◆ What to produce ◆
Below, locate the line that contains "pixels as [x1, y1, x2, y2]". Repeat exactly from that line to the line that contains "Dependencies [10, 246, 103, 263]", inclusive, leaving out the pictures.
[Opening Given information section]
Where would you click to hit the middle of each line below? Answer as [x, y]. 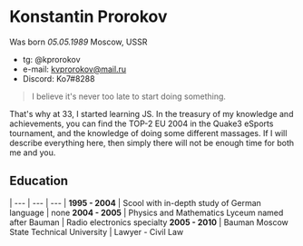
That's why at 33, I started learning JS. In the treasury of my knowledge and [151, 113]
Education [39, 181]
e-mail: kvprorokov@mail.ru [74, 69]
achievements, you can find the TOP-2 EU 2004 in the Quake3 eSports [142, 123]
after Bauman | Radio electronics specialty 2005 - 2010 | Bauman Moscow [149, 222]
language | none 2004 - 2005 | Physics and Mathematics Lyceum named [147, 212]
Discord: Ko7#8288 [59, 78]
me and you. [33, 153]
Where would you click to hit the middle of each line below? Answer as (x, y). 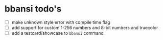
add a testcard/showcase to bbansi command (58, 33)
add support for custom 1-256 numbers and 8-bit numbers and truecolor (85, 28)
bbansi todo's (33, 9)
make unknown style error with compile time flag (61, 22)
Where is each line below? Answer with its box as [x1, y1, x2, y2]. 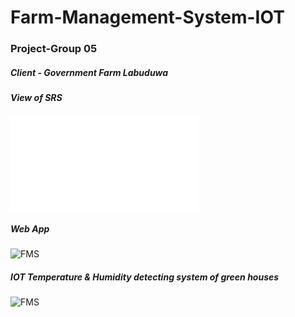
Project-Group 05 [10, 42, 98, 56]
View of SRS [10, 92, 63, 104]
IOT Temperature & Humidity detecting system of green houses [10, 271, 280, 283]
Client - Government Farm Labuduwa [10, 66, 169, 78]
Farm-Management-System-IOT [10, 6, 285, 29]
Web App [10, 223, 50, 235]
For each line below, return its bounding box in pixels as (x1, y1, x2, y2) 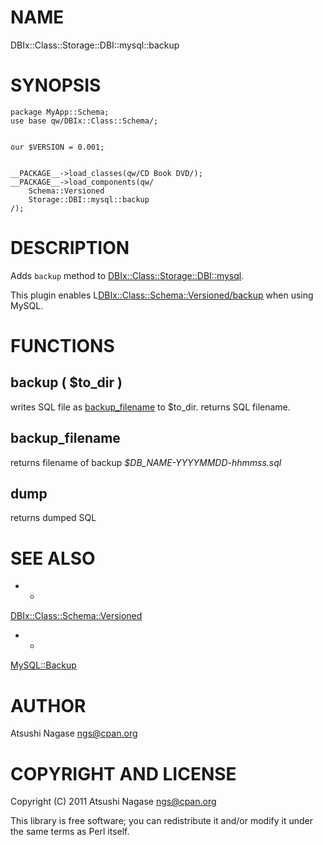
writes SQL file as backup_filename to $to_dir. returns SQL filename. (10, 401, 291, 413)
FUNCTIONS (10, 335, 115, 357)
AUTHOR (10, 694, 87, 717)
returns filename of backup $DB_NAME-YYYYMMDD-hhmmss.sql (10, 456, 282, 468)
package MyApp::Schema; (10, 107, 110, 117)
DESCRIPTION (10, 237, 130, 260)
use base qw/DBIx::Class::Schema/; (10, 116, 159, 126)
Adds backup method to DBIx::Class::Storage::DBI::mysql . (10, 269, 245, 281)
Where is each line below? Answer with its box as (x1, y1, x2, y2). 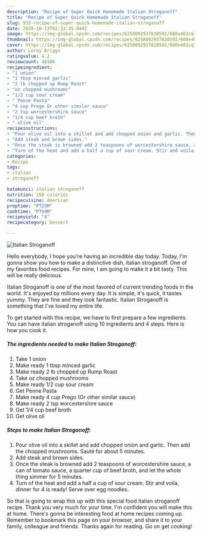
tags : (7, 164, 20, 170)
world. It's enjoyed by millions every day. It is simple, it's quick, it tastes (7, 290, 183, 296)
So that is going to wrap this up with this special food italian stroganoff (7, 497, 180, 504)
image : (7, 31, 23, 37)
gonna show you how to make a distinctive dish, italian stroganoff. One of (7, 259, 187, 266)
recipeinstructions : (7, 125, 58, 131)
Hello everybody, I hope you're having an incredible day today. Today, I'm (7, 253, 187, 260)
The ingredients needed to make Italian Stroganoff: (7, 340, 137, 347)
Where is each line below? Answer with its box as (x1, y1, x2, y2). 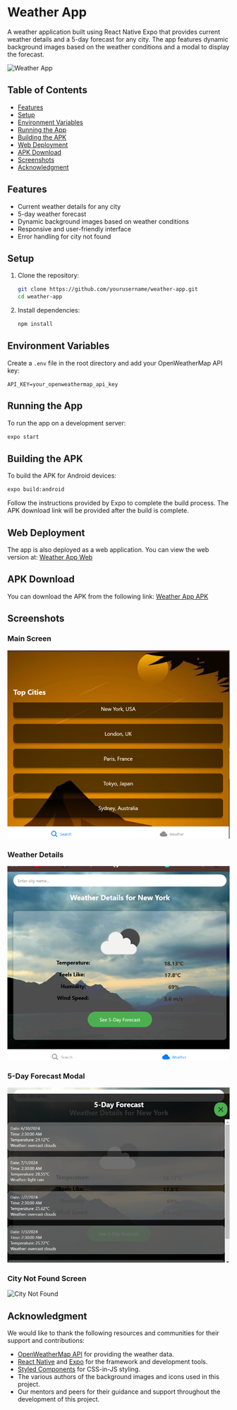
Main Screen (7, 634, 51, 644)
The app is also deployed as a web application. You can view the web (7, 546, 209, 554)
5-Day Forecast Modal (7, 1071, 85, 1081)
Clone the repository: (17, 271, 80, 279)
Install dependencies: (17, 306, 80, 315)
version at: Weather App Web (7, 553, 93, 561)
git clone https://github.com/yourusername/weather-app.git (17, 286, 198, 293)
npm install (17, 320, 53, 328)
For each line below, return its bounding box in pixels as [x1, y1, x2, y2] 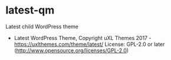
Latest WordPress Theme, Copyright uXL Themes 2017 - [14, 34, 152, 41]
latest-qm [5, 4, 55, 17]
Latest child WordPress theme [5, 23, 79, 30]
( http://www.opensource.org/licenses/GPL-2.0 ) [14, 46, 129, 54]
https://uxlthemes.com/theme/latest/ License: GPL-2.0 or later [14, 41, 165, 48]
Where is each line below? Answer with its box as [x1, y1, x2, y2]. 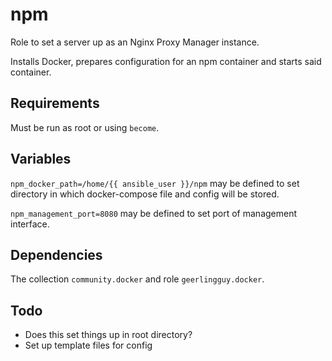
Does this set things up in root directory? [24, 329, 193, 341]
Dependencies [10, 246, 103, 263]
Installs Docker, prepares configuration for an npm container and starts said [10, 55, 322, 67]
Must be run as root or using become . [10, 121, 160, 133]
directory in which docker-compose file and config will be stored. [10, 188, 280, 200]
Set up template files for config [24, 339, 153, 352]
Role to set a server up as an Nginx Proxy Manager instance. [10, 36, 260, 48]
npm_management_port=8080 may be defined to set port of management [10, 207, 298, 219]
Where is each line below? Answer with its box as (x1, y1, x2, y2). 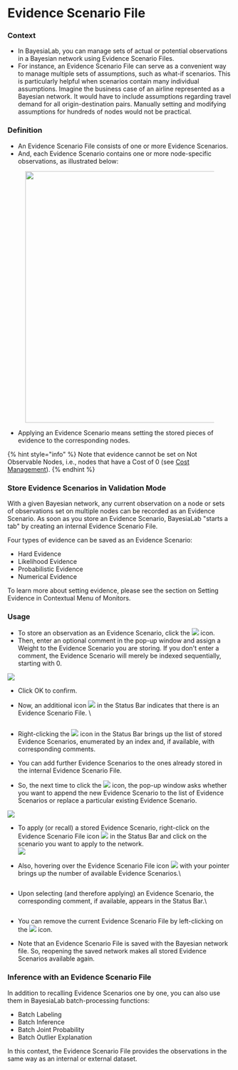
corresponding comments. (17, 745, 96, 753)
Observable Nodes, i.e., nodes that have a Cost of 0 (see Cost (7, 457, 190, 466)
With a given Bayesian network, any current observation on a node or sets (7, 499, 225, 508)
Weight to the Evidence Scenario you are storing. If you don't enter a (17, 644, 219, 653)
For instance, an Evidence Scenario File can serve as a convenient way (17, 62, 227, 71)
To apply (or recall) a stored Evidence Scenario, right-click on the (17, 823, 210, 832)
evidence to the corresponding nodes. (17, 436, 130, 445)
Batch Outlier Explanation (17, 1033, 93, 1041)
[Closing Given information section]
◆ Result of the exercise ◆
For each line below, return its bounding box in pixels as [x1, y1, x2, y2] 
Latest WordPress Theme, Copyright uXL Themes 2017 - [14, 34, 152, 41]
latest-qm [5, 4, 55, 17]
Latest child WordPress theme [5, 23, 79, 30]
( http://www.opensource.org/licenses/GPL-2.0 ) [14, 46, 129, 54]
https://uxlthemes.com/theme/latest/ License: GPL-2.0 or later [14, 41, 165, 48]
Where is each line below? Answer with its box as [x1, y1, x2, y2]. 
Does this set things up in root directory? [24, 329, 193, 341]
Dependencies [10, 246, 103, 263]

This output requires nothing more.